İstanbul’da yıkıcı bir depremin gerçekleşmesi durumunda Gayri Safi Yurtiçi Hasıla’nın yüzde 10’unun (yaklaşık 90 milyar Amerikan Doları) zarar göreceği tahmin ediliyor. Riskin DASK ile güvence altına alınandan daha büyük olduğunu belirten yöneticiler, en iyi senaryoda bu hasarın yüzde 25’ine yakının sigorta şirketleri tarafından finanse edileceğini ifade etti. Reasürans anlaşmaları sayesinde katastrofik

risklerin birden fazla ülkede bir çok farklı şirkete dağıtıldığı, aktüerler tarafından yeterli rezerv ve teknik karşılıkların ayrıldığı belirtildi. Sigorta sektörü sadece deprem için değil doğal afetler anı ve sonrası için gerekli tüm tatbikatları yaptığını ve iş sürekliliği sağlayacak olan teknik konulara ciddi yatırım yaptığına değiniyor. Veri merkezlerinin farklı lokasyonlarda tutularak kaybın önüne geçildiği, farklı eylem planlarıyla birlikte tüm süreçlerin sürekli olarak yeniden ele alındığına dikkat çekti.

İstanbul depremi neden bu kadar büyük olacak?

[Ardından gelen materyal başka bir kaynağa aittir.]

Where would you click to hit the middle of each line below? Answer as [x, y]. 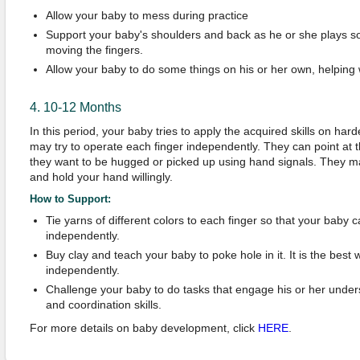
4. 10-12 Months [75, 107]
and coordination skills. [103, 305]
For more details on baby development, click [143, 328]
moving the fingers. [94, 50]
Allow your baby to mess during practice [147, 15]
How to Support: [70, 199]
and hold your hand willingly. [101, 177]
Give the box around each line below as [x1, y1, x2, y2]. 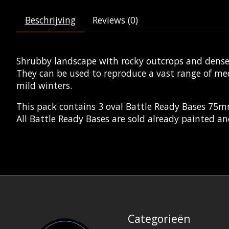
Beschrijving [25, 14, 76, 27]
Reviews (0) [92, 14, 138, 27]
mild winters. [16, 79, 72, 92]
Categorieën [127, 211, 191, 226]
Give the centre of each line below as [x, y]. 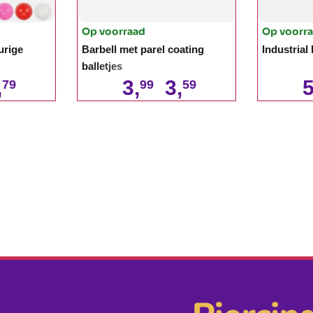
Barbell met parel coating [143, 49]
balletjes [102, 66]
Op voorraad [114, 31]
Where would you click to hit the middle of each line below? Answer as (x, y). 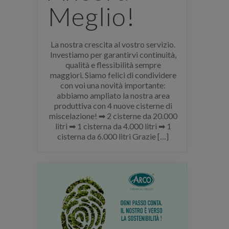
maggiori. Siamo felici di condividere (113, 75)
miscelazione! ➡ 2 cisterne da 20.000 (113, 116)
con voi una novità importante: (113, 85)
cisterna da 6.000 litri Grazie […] (113, 136)
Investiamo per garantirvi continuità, (113, 55)
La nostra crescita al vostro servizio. (113, 44)
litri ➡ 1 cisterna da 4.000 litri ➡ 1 (113, 126)
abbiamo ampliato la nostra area (113, 96)
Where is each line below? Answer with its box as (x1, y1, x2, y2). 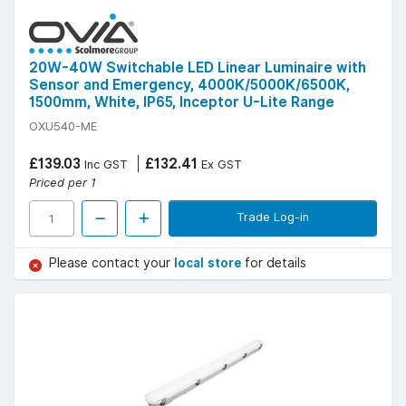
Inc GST (81, 157, 128, 172)
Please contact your (49, 256, 174, 271)
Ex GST (198, 157, 242, 172)
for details (245, 256, 306, 271)
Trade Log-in (237, 209, 309, 225)
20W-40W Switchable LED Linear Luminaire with (29, 59, 366, 77)
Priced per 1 (29, 175, 96, 190)
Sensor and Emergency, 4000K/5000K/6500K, (29, 76, 350, 94)
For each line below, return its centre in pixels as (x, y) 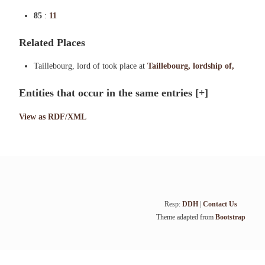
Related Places (52, 43)
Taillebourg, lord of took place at (91, 66)
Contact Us (220, 204)
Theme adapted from (185, 217)
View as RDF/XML (53, 117)
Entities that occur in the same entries (107, 93)
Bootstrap (230, 217)
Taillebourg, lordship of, (191, 66)
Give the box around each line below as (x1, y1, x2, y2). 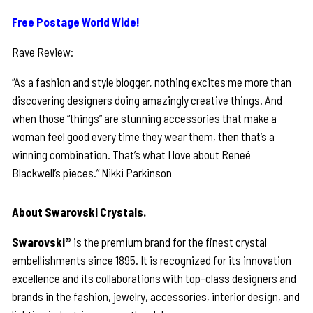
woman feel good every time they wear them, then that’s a (12, 129, 275, 144)
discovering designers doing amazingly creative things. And (12, 93, 283, 108)
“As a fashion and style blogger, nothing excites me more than (12, 75, 292, 89)
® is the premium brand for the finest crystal (65, 235, 268, 249)
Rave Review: (12, 45, 74, 59)
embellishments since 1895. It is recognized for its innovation (12, 253, 292, 268)
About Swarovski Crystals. (12, 205, 147, 219)
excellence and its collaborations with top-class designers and (12, 271, 297, 286)
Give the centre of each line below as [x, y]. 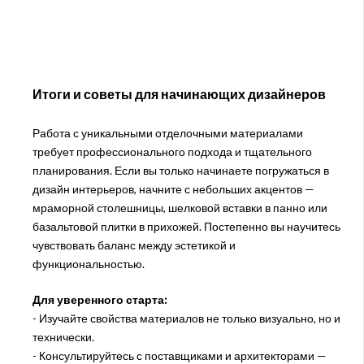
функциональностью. [88, 263]
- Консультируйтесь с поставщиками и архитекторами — [179, 355]
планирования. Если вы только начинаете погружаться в [180, 170]
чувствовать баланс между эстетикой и [134, 245]
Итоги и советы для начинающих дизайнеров [179, 94]
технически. [63, 336]
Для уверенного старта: [100, 299]
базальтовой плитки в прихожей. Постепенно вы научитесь [186, 226]
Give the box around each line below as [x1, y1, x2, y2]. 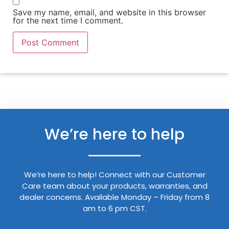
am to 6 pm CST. [82, 203, 147, 214]
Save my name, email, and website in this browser [13, 7, 206, 17]
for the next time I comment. [13, 15, 123, 26]
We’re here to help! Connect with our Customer [24, 169, 205, 180]
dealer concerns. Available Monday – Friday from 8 [19, 192, 210, 203]
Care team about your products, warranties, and [21, 180, 208, 192]
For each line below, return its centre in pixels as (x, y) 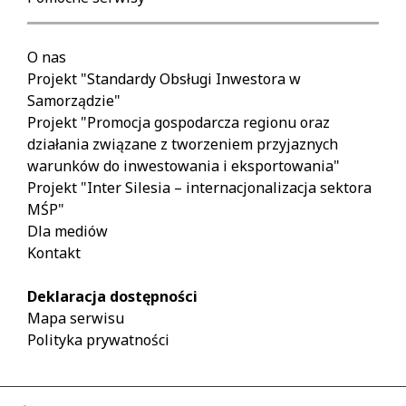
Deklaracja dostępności (112, 296)
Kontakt (54, 252)
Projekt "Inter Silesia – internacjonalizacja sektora (199, 187)
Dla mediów (68, 231)
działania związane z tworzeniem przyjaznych (183, 144)
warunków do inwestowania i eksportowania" (184, 165)
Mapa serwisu (76, 318)
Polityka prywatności (98, 339)
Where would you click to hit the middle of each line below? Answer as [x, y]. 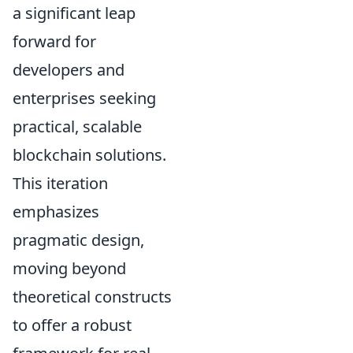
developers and [69, 69]
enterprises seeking [84, 98]
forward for [54, 41]
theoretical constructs [92, 296]
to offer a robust [72, 325]
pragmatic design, [78, 240]
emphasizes [56, 211]
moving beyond [69, 268]
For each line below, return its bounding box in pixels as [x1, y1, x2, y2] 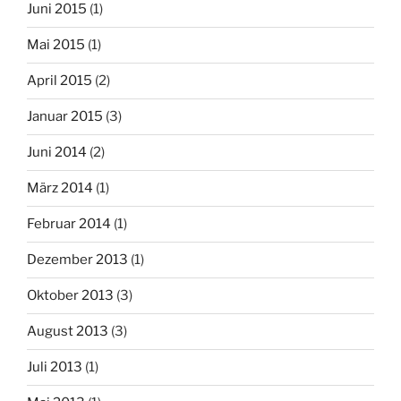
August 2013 [27, 323, 108, 340]
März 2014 [27, 180, 93, 197]
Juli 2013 [27, 359, 82, 376]
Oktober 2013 [27, 287, 114, 304]
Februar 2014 [27, 216, 111, 233]
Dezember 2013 [27, 252, 128, 269]
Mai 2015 [27, 37, 85, 54]
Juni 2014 [27, 144, 87, 161]
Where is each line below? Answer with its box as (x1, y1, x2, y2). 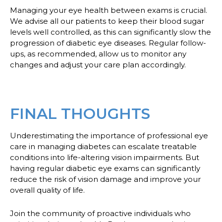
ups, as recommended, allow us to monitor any (10, 49, 186, 58)
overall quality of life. (10, 185, 85, 195)
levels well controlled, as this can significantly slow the (10, 27, 211, 37)
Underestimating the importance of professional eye (10, 131, 208, 141)
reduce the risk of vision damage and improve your (10, 174, 201, 184)
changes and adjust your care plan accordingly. (10, 59, 186, 69)
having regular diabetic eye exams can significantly (10, 164, 200, 173)
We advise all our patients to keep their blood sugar (10, 16, 204, 26)
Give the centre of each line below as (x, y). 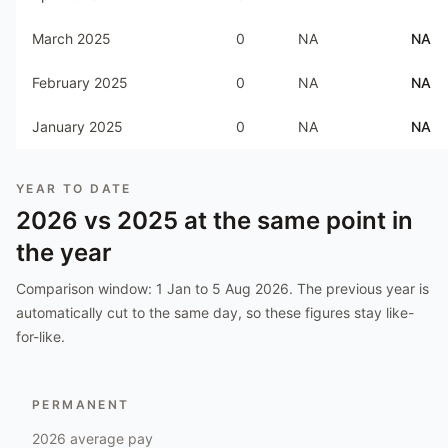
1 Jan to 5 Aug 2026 (222, 288)
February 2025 (80, 82)
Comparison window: (86, 288)
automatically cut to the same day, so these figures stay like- (215, 312)
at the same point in (295, 220)
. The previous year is (359, 288)
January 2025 (77, 126)
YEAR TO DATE (74, 188)
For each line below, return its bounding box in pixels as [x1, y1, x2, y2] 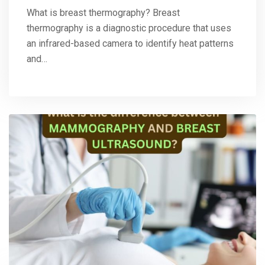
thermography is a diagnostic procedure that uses [27, 22, 231, 34]
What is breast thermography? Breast [27, 7, 180, 18]
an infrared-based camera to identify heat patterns [27, 37, 234, 49]
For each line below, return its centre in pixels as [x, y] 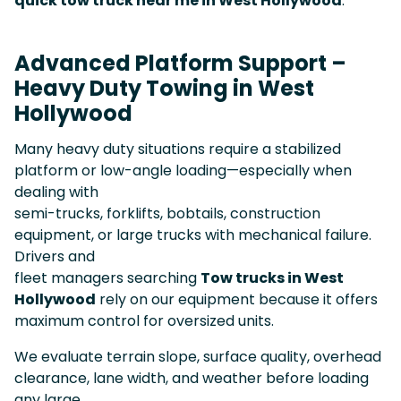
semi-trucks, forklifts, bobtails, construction [167, 213]
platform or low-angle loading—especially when [183, 170]
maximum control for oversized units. [144, 320]
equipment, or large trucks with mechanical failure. [193, 235]
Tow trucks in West [272, 277]
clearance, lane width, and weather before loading [192, 378]
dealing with [56, 192]
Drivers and [55, 256]
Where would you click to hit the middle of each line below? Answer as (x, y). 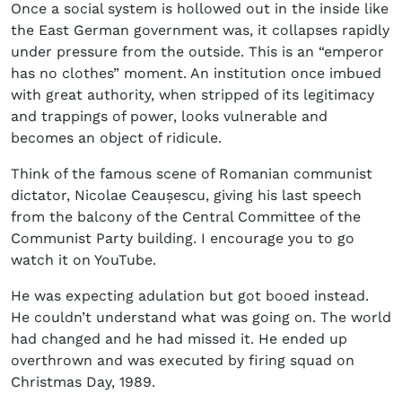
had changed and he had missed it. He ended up (179, 339)
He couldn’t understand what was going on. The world (201, 318)
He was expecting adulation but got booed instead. (190, 296)
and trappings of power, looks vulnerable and (169, 117)
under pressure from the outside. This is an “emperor (197, 52)
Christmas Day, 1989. (83, 382)
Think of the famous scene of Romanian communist (192, 174)
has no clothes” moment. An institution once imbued (196, 74)
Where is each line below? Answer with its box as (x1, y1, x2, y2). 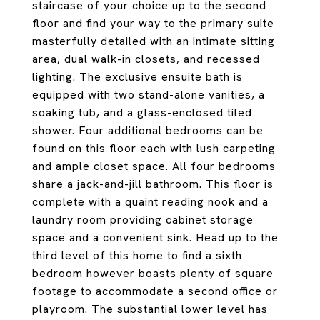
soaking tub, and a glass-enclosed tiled (32, 105, 252, 120)
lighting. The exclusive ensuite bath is (32, 69, 243, 84)
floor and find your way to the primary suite (32, 16, 274, 31)
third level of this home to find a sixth (32, 248, 242, 263)
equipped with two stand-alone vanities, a (32, 87, 265, 102)
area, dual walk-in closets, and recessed (32, 51, 260, 66)
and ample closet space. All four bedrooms (32, 159, 276, 174)
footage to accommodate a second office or (32, 284, 278, 299)
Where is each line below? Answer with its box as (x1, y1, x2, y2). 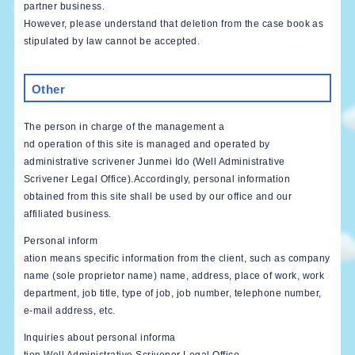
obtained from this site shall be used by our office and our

“Ana Marmara Fayı” diye adlandırılan Marmara’daki Kuzey Anadolu Fayı tek parça, tek hat ve yılda 1,8-2 santimetre arasında hareket ediyor. Bu fay üzerindeki son kırılma 1766 yılındaki iki büyük depremle gerçekleşti. 250 yıl sonrasında hareket mesafesine bakıldığında 4.5 metrelik bir bozulmanın meydana geldiği hesaplanıyor ve bu nedenle de 4.5 metrelik bir hareket yaşanacağı tahmin ediliyor.

Uzmanlar geçmiş depremlere bakıldığında 4.5 metrelik bir hareket ve yaratacağı deprem şiddetinin 7 üzerinde olacağını tahmin ediyor. İzmit’ten Silivri’ye kadar uzanan ve İstanbul segmenti denilen hat yaklaşık 70 kilometre uzunluğunda, uzmanlar bu segmentin tek seferde kırılma ihtimalinin yüksek olduğunu ve bu uzun mesafe nedeniyle depremin uzun bir mesafede gerçekleşeceğini ifade ediyor.